───── INPUT MATERIAL

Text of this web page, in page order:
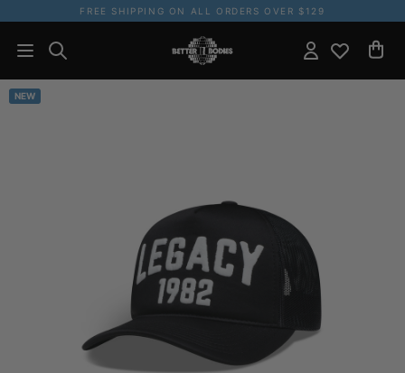
FREE SHIPPING ON ALL ORDERS OVER $129
NEW
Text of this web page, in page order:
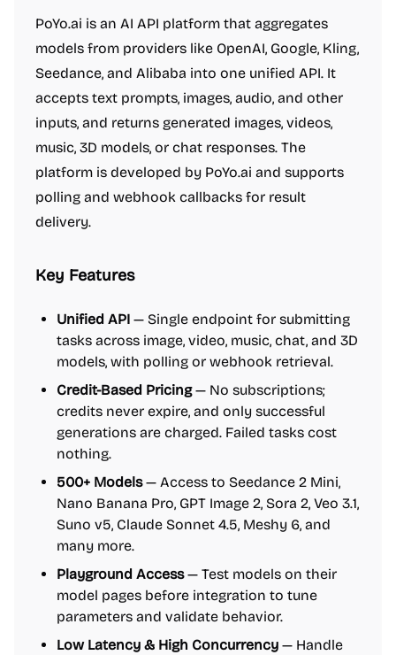
PoYo.ai is an AI API platform that aggregates
models from providers like OpenAI, Google, Kling,
Seedance, and Alibaba into one unified API. It
accepts text prompts, images, audio, and other
inputs, and returns generated images, videos,
music, 3D models, or chat responses. The
platform is developed by PoYo.ai and supports
polling and webhook callbacks for result
delivery.
Key Features
Unified API — Single endpoint for submitting
tasks across image, video, music, chat, and 3D
models, with polling or webhook retrieval.
Credit-Based Pricing— No subscriptions;
credits never expire, and only successful
generations are charged. Failed tasks cost
nothing.
500+ Models— Access to Seedance 2 Mini,
Nano Banana Pro, GPT Image 2, Sora 2, Veo 3.1,
Suno v5, Claude Sonnet 4.5, Meshy 6, and
many more.
Playground Access— Test models on their
model pages before integration to tune
parameters and validate behavior.
Low Latency & High Concurrency — Handle
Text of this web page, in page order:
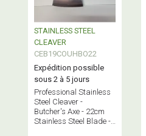
STAINLESS STEEL
CLEAVER
CEB19COUHBO22
Expédition possible
sous 2 à 5 jours
Professional Stainless
Steel Cleaver -
Butcher's Axe - 22cm
Stainless Steel Blade -
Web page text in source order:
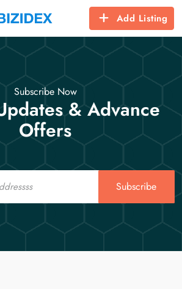
Add Listing
Subscribe Now
& Advance
Offers
Subscribe
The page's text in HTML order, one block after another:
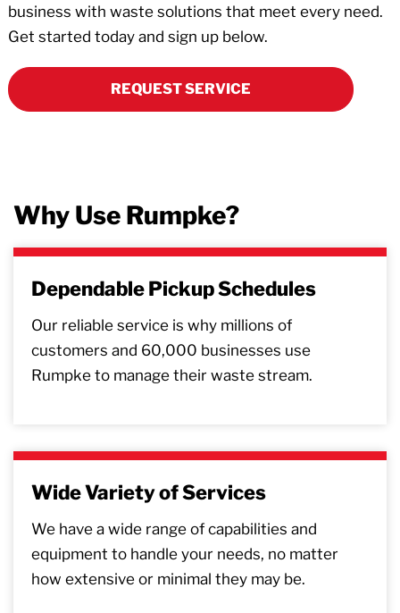
business with waste solutions that meet every need.
Get started today and sign up below.
REQUEST SERVICE
Why Use Rumpke?
Dependable Pickup Schedules
Our reliable service is why millions of
customers and 60,000 businesses use
Rumpke to manage their waste stream.
Wide Variety of Services
We have a wide range of capabilities and
equipment to handle your needs, no matter
how extensive or minimal they may be.
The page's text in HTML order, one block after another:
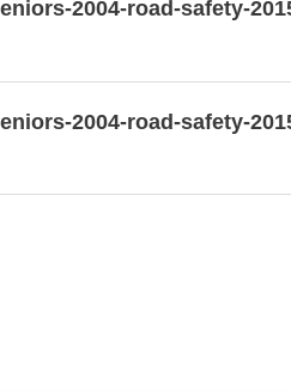
2004-road-safety-
2004-road-safety-
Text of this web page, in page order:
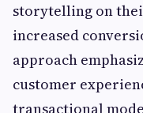
storytelling on
increased
approach
customer
transactional
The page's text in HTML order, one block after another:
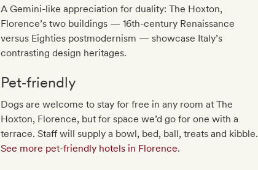
A Gemini-like appreciation for duality: The Hoxton,
Florence’s two buildings — 16th-century Renaissance
versus Eighties postmodernism — showcase Italy’s
contrasting design heritages.
Pet‐friendly
Dogs are welcome to stay for free in any room at The
Hoxton, Florence, but for space we’d go for one with a
terrace. Staff will supply a bowl, bed, ball, treats and kibble.
See more pet-friendly hotels in Florence.
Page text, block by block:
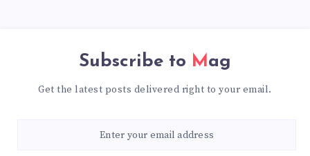
Subscribe to Mag
Get the latest posts delivered right to your email.
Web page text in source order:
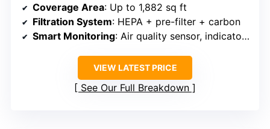
Coverage Area: Up to 1,882 sq ft
Filtration System: HEPA + pre-filter + carbon
Smart Monitoring: Air quality sensor, indicator lights
VIEW LATEST PRICE
See Our Full Breakdown

──────────

▶ [PROBLEM] Take the records above from the line with "Page text, block" down to their last line and please copy those lines exactly, without the pictures.

▶ [SOLUTION FOR THIS TASK]
Page text, block by block:
Subscribe to Mag
Get the latest posts delivered right to your email.
Web page text in source order:
Coverage Area: Up to 1,882 sq ft
Filtration System: HEPA + pre-filter + carbon
Smart Monitoring: Air quality sensor, indicator lights
VIEW LATEST PRICE
See Our Full Breakdown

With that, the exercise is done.